▸ **Data section**
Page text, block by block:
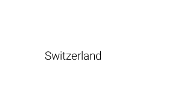
Switzerland
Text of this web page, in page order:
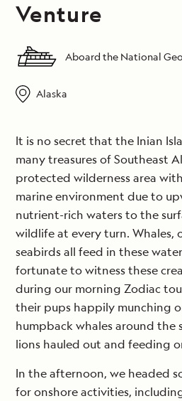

▸ **Brief**
Give the preceding data back exactly, minus every picture.

▸ **Solution to the exercise**
Page text, block by block:
Switzerland
Text of this web page, in page order:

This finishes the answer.